Published onApr 08, 2020
IV. Ex ante Policies to Avoid Contagion: Capital, Liquidity, Resolution, Money Market Mutual Fund Reform, and Limits on Short-Term Funding

Following the crisis, three strategies have been deployed to make the financial system safer from systemic risk: (1) capital requirements designed to enable banks to incur losses without failing; (2) “private” bank liquidity requirements designed to ensure that banks have sufficient high-quality assets that can be sold or pledged as collateral to meet sudden withdrawals, allowing institutions to survive without public liquidity support; and (3) resolution procedures that impose losses on the debt and equity holders of financial holding companies without impacting the short-term creditors of their banks or other operating subsidiaries like broker-dealers. Some claim these policies alone or in combination will sufficiently insulate the financial system from contagion ex ante so as to obviate the need for a strong LLR and guarantee system. As developed below, I disagree and have called this the two wings and a prayer approach, the resolution being the prayer. While special policies, as we have already discussed, have been developed to avoid runs on money market funds, these policies will not achieve this objective. The problem with these policies is that they are so internally flawed that they are unlikely to achieve their own defined objectives, and even if they did, could not work well enough to stop contagion. Furthermore liquidity provision in the United States has suffered as a result of Dodd–Frank: public provision of liquidity has been limited by the restrictions on the Fed, while private provision of liquidity has also been limited through the combination of the new leverage ratio requirements, the liquidity coverage ratio and the Volcker rule.

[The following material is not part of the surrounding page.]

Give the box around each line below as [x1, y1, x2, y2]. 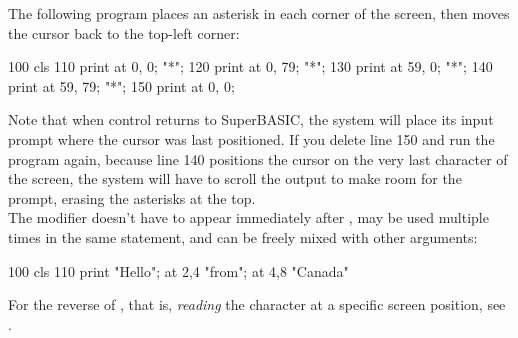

That said, this part will look at another approach to stopping contagion, one that has been subject to much discussion but is not close to being adopted—at least in any direct form—to sharply reduce the amount of short-term funding in the financial system as a whole. Indeed the best that any or all of these policies can do is to reduce the probability of contagion ex ante. Given the destructive nature of contagion, however, we will still need ex post responses, lender of last resort, and guarantees.